WHAT YOU NEED TO DO. Could you transcribe every entry exactly, leaving nothing out?

RECORD EXCERPTS.
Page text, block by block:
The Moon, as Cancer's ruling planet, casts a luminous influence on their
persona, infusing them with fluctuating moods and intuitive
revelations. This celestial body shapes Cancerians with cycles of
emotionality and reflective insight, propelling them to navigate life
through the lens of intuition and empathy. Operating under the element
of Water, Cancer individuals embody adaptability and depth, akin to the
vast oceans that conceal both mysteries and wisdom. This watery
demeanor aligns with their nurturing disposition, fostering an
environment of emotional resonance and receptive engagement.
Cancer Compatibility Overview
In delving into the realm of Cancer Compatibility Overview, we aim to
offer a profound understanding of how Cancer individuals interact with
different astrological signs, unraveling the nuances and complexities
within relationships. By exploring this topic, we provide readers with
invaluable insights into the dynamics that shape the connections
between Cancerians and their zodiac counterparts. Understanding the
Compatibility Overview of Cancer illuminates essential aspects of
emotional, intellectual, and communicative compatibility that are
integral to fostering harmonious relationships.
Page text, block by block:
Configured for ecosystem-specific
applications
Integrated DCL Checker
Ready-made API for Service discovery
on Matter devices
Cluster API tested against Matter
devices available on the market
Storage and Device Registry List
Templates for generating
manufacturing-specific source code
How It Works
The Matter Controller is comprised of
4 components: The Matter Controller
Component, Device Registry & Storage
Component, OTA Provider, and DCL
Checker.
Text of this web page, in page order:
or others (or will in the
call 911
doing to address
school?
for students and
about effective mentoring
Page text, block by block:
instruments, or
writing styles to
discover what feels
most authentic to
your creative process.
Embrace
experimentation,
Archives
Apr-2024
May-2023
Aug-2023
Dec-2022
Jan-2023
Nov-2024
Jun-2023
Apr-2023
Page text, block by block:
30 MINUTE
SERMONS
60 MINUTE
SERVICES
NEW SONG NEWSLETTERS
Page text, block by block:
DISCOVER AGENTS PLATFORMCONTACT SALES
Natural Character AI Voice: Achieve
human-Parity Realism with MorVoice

WRITTEN RESPONSE.
Page text, block by block:
The Moon, as Cancer's ruling planet, casts a luminous influence on their
persona, infusing them with fluctuating moods and intuitive
revelations. This celestial body shapes Cancerians with cycles of
emotionality and reflective insight, propelling them to navigate life
through the lens of intuition and empathy. Operating under the element
of Water, Cancer individuals embody adaptability and depth, akin to the
vast oceans that conceal both mysteries and wisdom. This watery
demeanor aligns with their nurturing disposition, fostering an
environment of emotional resonance and receptive engagement.
Cancer Compatibility Overview
In delving into the realm of Cancer Compatibility Overview, we aim to
offer a profound understanding of how Cancer individuals interact with
different astrological signs, unraveling the nuances and complexities
within relationships. By exploring this topic, we provide readers with
invaluable insights into the dynamics that shape the connections
between Cancerians and their zodiac counterparts. Understanding the
Compatibility Overview of Cancer illuminates essential aspects of
emotional, intellectual, and communicative compatibility that are
integral to fostering harmonious relationships.
Page text, block by block:
Configured for ecosystem-specific
applications
Integrated DCL Checker
Ready-made API for Service discovery
on Matter devices
Cluster API tested against Matter
devices available on the market
Storage and Device Registry List
Templates for generating
manufacturing-specific source code
How It Works
The Matter Controller is comprised of
4 components: The Matter Controller
Component, Device Registry & Storage
Component, OTA Provider, and DCL
Checker.
Text of this web page, in page order:
or others (or will in the
call 911
doing to address
school?
for students and
about effective mentoring
Page text, block by block:
instruments, or
writing styles to
discover what feels
most authentic to
your creative process.
Embrace
experimentation,
Archives
Apr-2024
May-2023
Aug-2023
Dec-2022
Jan-2023
Nov-2024
Jun-2023
Apr-2023
Page text, block by block:
30 MINUTE
SERMONS
60 MINUTE
SERVICES
NEW SONG NEWSLETTERS
Page text, block by block:
DISCOVER AGENTS PLATFORMCONTACT SALES
Natural Character AI Voice: Achieve
human-Parity Realism with MorVoice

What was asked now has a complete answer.